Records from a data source
———

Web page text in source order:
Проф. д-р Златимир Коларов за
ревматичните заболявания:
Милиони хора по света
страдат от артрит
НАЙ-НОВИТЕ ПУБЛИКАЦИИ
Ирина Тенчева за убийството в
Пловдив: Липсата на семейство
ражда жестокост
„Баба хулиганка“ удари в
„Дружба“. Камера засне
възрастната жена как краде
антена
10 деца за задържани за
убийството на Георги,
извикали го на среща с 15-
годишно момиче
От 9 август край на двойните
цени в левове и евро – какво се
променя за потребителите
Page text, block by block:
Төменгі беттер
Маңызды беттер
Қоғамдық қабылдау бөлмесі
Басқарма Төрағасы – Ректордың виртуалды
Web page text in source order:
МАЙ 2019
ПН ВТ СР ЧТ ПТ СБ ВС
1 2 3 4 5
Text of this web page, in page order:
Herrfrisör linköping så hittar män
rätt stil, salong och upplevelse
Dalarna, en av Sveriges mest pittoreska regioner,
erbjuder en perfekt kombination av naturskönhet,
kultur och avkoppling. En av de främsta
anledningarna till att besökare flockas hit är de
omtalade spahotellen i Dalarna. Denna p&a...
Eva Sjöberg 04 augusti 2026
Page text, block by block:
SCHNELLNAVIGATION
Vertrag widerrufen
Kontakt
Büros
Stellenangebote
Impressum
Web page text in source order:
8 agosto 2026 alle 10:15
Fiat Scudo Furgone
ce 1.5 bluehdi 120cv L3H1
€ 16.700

———

Retype word for word the line above with "Басқарма Төрағасы – Ректордың виртуалды" and all lines after it, nothing else.

Басқарма Төрағасы – Ректордың виртуалды
Web page text in source order:
МАЙ 2019
ПН ВТ СР ЧТ ПТ СБ ВС
1 2 3 4 5
Text of this web page, in page order:
Herrfrisör linköping så hittar män
rätt stil, salong och upplevelse
Dalarna, en av Sveriges mest pittoreska regioner,
erbjuder en perfekt kombination av naturskönhet,
kultur och avkoppling. En av de främsta
anledningarna till att besökare flockas hit är de
omtalade spahotellen i Dalarna. Denna p&a...
Eva Sjöberg 04 augusti 2026
Page text, block by block:
SCHNELLNAVIGATION
Vertrag widerrufen
Kontakt
Büros
Stellenangebote
Impressum
Web page text in source order:
8 agosto 2026 alle 10:15
Fiat Scudo Furgone
ce 1.5 bluehdi 120cv L3H1
€ 16.700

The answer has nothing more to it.